**TASK TO CARRY OUT:** Each line below needs to be returned exactly. Skip any picture.

*** DATA BELOW ***

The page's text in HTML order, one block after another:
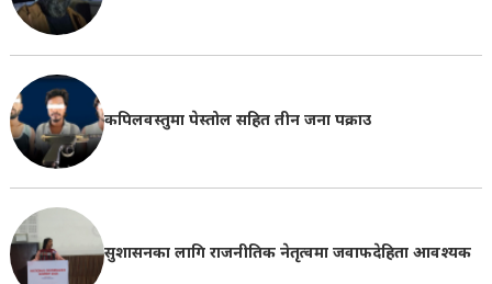
कपिलवस्तुमा पेस्तोल सहित तीन जना पक्राउ
सुशासनका लागि राजनीतिक नेतृत्वमा जवाफदेहिता आवश्यक
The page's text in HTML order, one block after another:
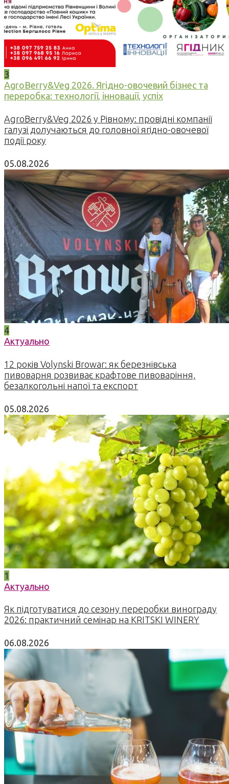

*** End of DATA BELOW ***

**RESPONSE FOR THIS EXERCISE:**
The page's text in HTML order, one block after another:
कपिलवस्तुमा पेस्तोल सहित तीन जना पक्राउ
सुशासनका लागि राजनीतिक नेतृत्वमा जवाफदेहिता आवश्यक
The page's text in HTML order, one block after another:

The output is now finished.